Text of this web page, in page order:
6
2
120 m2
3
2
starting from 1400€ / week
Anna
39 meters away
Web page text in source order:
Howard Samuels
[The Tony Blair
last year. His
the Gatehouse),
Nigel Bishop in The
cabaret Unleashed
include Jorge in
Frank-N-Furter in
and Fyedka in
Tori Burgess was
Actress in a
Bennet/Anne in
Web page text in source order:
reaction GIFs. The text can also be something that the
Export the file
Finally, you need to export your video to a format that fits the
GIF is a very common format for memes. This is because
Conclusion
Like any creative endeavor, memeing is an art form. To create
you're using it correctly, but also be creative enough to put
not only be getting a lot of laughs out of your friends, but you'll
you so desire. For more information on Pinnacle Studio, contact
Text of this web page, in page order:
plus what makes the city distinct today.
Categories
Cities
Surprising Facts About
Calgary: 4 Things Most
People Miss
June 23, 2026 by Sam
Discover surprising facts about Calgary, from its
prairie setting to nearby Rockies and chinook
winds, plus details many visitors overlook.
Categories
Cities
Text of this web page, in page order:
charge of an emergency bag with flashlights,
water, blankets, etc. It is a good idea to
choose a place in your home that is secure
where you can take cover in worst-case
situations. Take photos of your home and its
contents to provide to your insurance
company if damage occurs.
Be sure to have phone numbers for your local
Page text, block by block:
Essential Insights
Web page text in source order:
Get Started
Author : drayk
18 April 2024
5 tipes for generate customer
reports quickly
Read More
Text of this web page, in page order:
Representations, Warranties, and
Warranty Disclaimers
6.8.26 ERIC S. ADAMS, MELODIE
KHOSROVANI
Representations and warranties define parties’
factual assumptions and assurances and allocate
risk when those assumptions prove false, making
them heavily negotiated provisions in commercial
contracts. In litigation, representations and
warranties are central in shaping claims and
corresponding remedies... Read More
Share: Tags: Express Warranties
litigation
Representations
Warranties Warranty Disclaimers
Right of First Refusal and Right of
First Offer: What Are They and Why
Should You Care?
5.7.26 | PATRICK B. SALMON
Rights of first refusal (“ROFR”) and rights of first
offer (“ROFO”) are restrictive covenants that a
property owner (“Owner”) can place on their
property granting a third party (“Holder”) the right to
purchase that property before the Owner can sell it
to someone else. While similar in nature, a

━━━━━━━━━━

(Task requirements): Out of the material above, output word for word the line with "Like any creative", the line with "People Miss", and all lines between them, with nothing else.

(Solution to this problem):
Like any creative endeavor, memeing is an art form. To create
you're using it correctly, but also be creative enough to put
not only be getting a lot of laughs out of your friends, but you'll
you so desire. For more information on Pinnacle Studio, contact
Text of this web page, in page order:
plus what makes the city distinct today.
Categories
Cities
Surprising Facts About
Calgary: 4 Things Most
People Miss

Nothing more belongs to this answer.